Meta expands protection for journalists, human rights defenders vs. online harassment
Facebook's parent firm Meta said it is expanding protection for public figures, including journalists and human rights defenders, against online harassment.
In a statement, Meta said it has rolled out a free digital security and safety program to secure and protect journalists and human rights defenders' digital assets and counter online harassment.
The Journalist Safety Hub would centralize all resources and tools available on its platforms.
“We have made several updates to our Community Standards, including expanding protections for public figures such as journalists and human rights defenders,” the company said.

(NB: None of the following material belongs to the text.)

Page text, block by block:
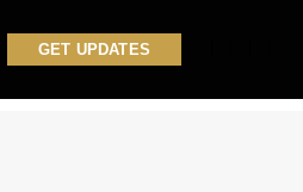
GET UPDATES

“We now remove more types of harmful content such as claims about sexual activity, comparisons to animals and attacks through negative physical descriptions. Our policies now also provide stronger protections against gender-based harassment for everyone, including public figures,” it added.
According to Meta, new policies were also launched last year against “mass harassment and brigading” that target individuals at heightened risk of offline harm.
“This includes attacks against dissidents—even if the content on its own wouldn’t violate our policies. We also remove state-linked and adversarial networks of accounts, Pages and Groups that work together to harass or try to silence people,” it said.
“These efforts and updates to policies are informed by our independent Human Rights Impact Assessment Report on the Philippines published in 2021,” it added.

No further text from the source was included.